Ludivine Petit a dû gérer les mouvements et placements avec une grande minutie, un peu comme s’il s’agissait d’un corps de ballet sur une scène particulièrement peuplée, de sorte que l’on voit bien l’ensemble et chacun à la fois. Parfois, les entrées en scène posent d’épineux problèmes comme celui de choisir le moment le plus approprié pour commencer la musique lorsque les choristes arrivent tous ensemble, chacun avec une chaise pliante à la main, qu’ils doivent placer avant de s’asseoir dessus, sachant que pour corser l’exercice le superbe parquet en bois a tendance à grincer sous les pas, même les plus précautionneux…
Cette oeuvre présente l’intérêt de montrer le potentiel satirique d’un opéra-bouffe où l’on se moque sans limite de quelques grands clichés d’époque tels que le classicisme mythologique qui a alors hanté les oeuvres dites sérieuses pendant des décennies, ou encore les figures du pouvoir.

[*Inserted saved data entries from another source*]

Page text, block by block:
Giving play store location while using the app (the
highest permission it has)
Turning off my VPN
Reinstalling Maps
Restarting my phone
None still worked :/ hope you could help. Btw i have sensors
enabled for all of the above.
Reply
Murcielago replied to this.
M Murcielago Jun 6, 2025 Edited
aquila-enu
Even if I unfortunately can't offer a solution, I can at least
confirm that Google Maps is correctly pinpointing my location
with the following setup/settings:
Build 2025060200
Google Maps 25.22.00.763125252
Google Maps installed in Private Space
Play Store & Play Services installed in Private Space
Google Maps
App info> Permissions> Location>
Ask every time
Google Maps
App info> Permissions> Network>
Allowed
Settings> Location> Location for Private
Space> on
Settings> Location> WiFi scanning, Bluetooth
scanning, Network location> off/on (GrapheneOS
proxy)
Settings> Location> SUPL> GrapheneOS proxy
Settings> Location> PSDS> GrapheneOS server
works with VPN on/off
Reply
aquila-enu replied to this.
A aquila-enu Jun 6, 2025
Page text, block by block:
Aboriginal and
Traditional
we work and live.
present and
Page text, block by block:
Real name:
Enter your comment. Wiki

On aimerait que l’esprit de cette sympathique effronterie, où l’on malmène gentiment mais carrément la grande bourgeoisie et les hommes de pouvoir, pourrait inséminer bien des créations mauriciennes, tant l’actualité donne d’exemples de la malice de nos bien-aimés leaders ! Soutenu par une musique relativement complexe, ce spectacle est aussi un stimulant divertissement musical où le compositeur s’est amusé à reprendre certains airs célèbres, et où s’est inventé le pas de danse qu’on n’appelait pas alors le French cancan, mais le Galop infernal.
Nouveaux visages
Lorsque Pluton le maître des enfers décide de foutre la pagaille chez les Dieux de l’Olympe en y déclenchant une révolte contre le puissant Jupiter, cela se fait au son d’une réappropriation partielle de la Marseillaise… Aux armes ! Il est assez amusant aussi de voir un duo entre Jupiter et Pluton se dérouler sous la forme d’une partie de badminton, ou encore de faire connaissance avec un charmant petit Cupidon féminin, qui a un coffre inversement proportionnel à sa petite taille…

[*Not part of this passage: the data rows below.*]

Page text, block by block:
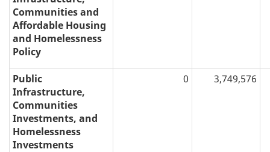
Communities and
Affordable Housing
and Homelessness
Policy
Public
Infrastructure,
Communities
Investments, and
Homelessness
Investments
0 3,749,576
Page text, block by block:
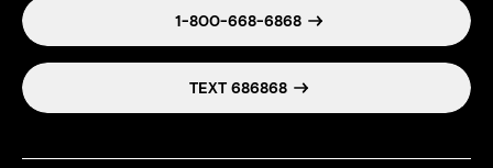
1-800-668-6868
TEXT 686868
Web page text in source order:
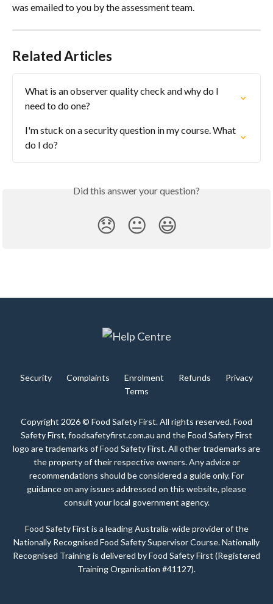
was emailed to you by the assessment team.
Related Articles
What is an observer quality check and why do I
need to do one?
I'm stuck on a security question in my course. What
do I do?
Did this answer your question?
😞 😐 😃
Security Complaints Enrolment Refunds
Privacy
Terms
Copyright 2026 © Food Safety First. All rights reserved. Food
Safety First, foodsafetyfirst.com.au and the Food Safety First
logo are trademarks of Food Safety First. All other trademarks are
the property of their respective owners. Any advice or
recommendations should be considered a guide only. For
guidance on any issues addressed on this website, please
consult your local government agency.
Food Safety First is a leading Australia-wide provider of the
Nationally Recognised Food Safety Supervisor Course. Nationally
Recognised Training is delivered by Food Safety First (Registered
Training Organisation #41127).
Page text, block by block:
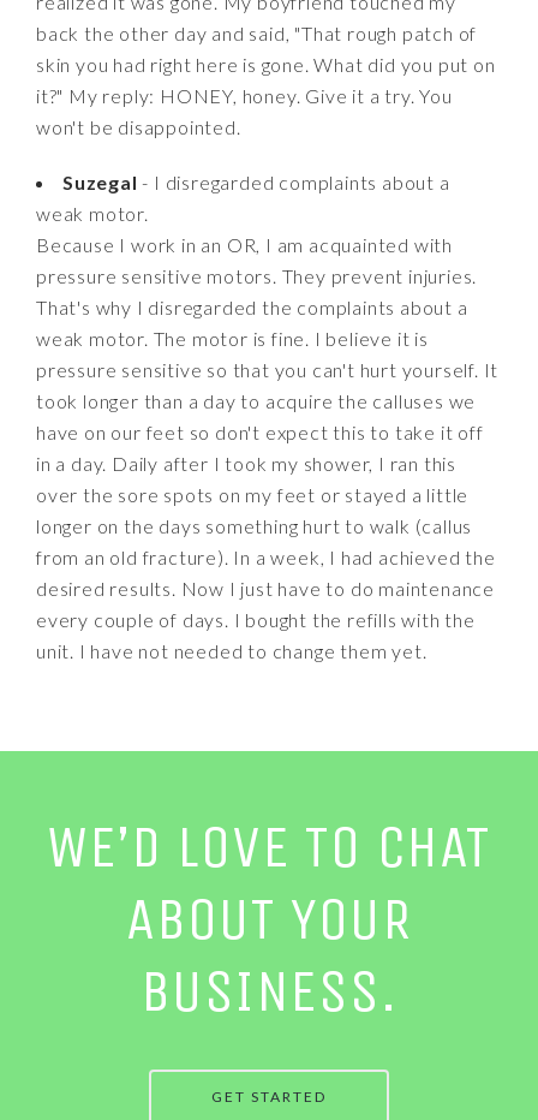
back the other day and said, "That rough patch of
skin you had right here is gone. What did you put on
it?" My reply: HONEY, honey. Give it a try. You
won't be disappointed.
Suzegal - I disregarded complaints about a
weak motor.
Because I work in an OR, I am acquainted with
pressure sensitive motors. They prevent injuries.
That's why I disregarded the complaints about a
weak motor. The motor is fine. I believe it is
pressure sensitive so that you can't hurt yourself. It
took longer than a day to acquire the calluses we
have on our feet so don't expect this to take it off
in a day. Daily after I took my shower, I ran this
over the sore spots on my feet or stayed a little
longer on the days something hurt to walk (callus
from an old fracture). In a week, I had achieved the
desired results. Now I just have to do maintenance
every couple of days. I bought the refills with the
unit. I have not needed to change them yet.
WE’D LOVE TO CHAT
ABOUT YOUR
BUSINESS.
GET STARTED

Les challengers de Pluton (Jean-Michel Ringadoo) sont ici les ténors Andrew Glover et Michael Gann, dont nous découvrons la justesse et le timbre particulier. Le premier vient de Nouvelle-Zélande où il a étudié le théâtre, la danse et le chant, mais est désormais basé au Royaume-Uni. Celui qui incarne un Orphée en grand échalas libertin a fait ses débuts en art lyrique dans Le Barbier de Séville à l’Opéra de Nouvelle-Zélande où il a par la suite tenu de très nombreux rôles. Ayant acquis d’honorables distinctions en Australie, notre homme aura ensuite l’occasion de se produire avec des orchestres symphoniques tels que le New philarmonic de Tokyo, ou encore le philharmonique de la ville de Cardiff, l’orchestre de chambre d’Auckland, passant avec aisance de Haendel à Rossini ou Haydn. Andrew Glover a aussi interprété de nombreux rôles de comédien et joué dans le théâtre musical.

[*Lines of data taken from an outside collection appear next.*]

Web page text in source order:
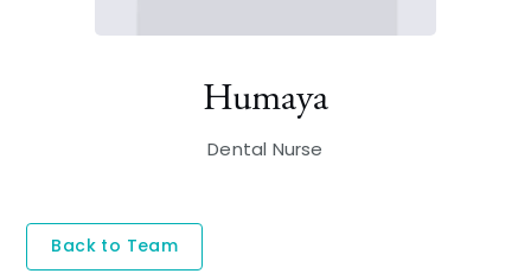
Humaya
Dental Nurse
Back to Team
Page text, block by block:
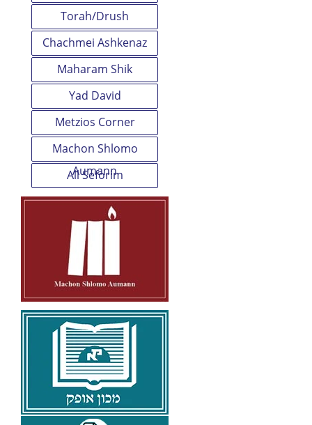
Torah/Drush
Chachmei Ashkenaz
Maharam Shik
Yad David
Metzios Corner
Machon Shlomo
Aumann
All Seforim
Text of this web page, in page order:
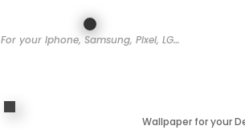
For your Iphone, Samsung, Pixel, LG…
Wallpaper for your
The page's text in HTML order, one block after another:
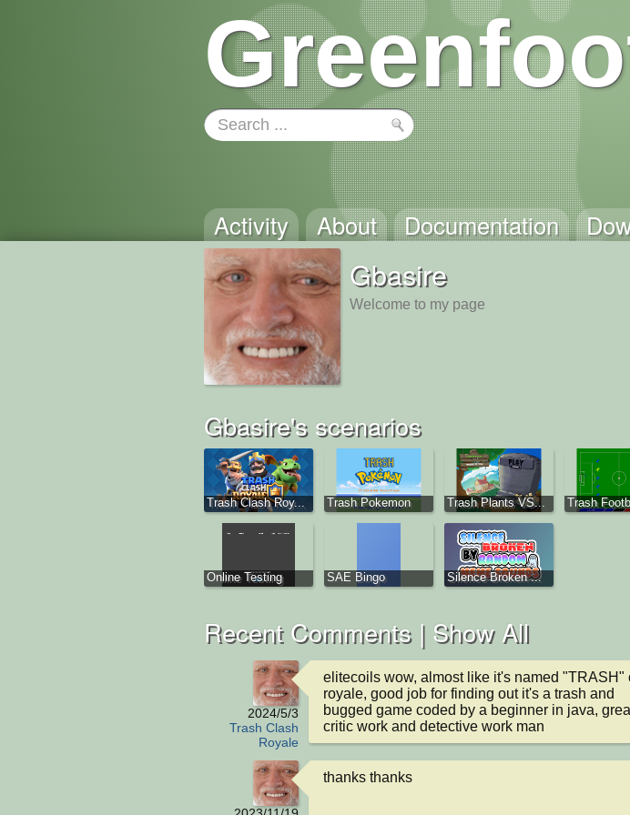
Activity About Documentation
Gbasire
Welcome to my page
Gbasire's scenarios
Trash Clash Roy... Trash Pokemon Trash Plants VS... Trash
Online Testing SAE Bingo Silence Broken ...
Recent Comments | Show All
2024/5/3
Trash Clash
Royale
elitecoils wow, almost like it's named "TRASH"
royale, good job for finding out it's a trash and
bugged game coded by a beginner in java,
critic work and detective work man
thanks thanks
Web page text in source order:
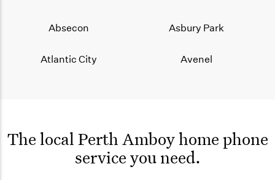
Absecon Asbury Park
Atlantic City Avenel
The local Perth Amboy home phone
service you need.

Brillant de tous ses éclats dans le rôle de Jupiter ou Papapiter comme l’appellent ses intimes, Michael Gann semble épouser comme un gant ce rôle fait d’autorité et d’excentricité désuète. Ancien membre des choeurs du festival de Bayreuth, cet artiste a ensuite intégré la compagnie du Munich Staatstheater am Gärtnerplatz, y enchaînant les rôles de ténor y compris Pedrillo, Beppo, Ivanov et The witch, aussi bien que des interventions dans des opérettes et des comédies musicales. Michael Gann s’est produit dans de nombreux théâtres allemands, autrichiens et italiens, ainsi qu’au Brésil. Depuis 2007, il est ténor freelance, apparaissant notamment régulièrement à la biennale de Munich.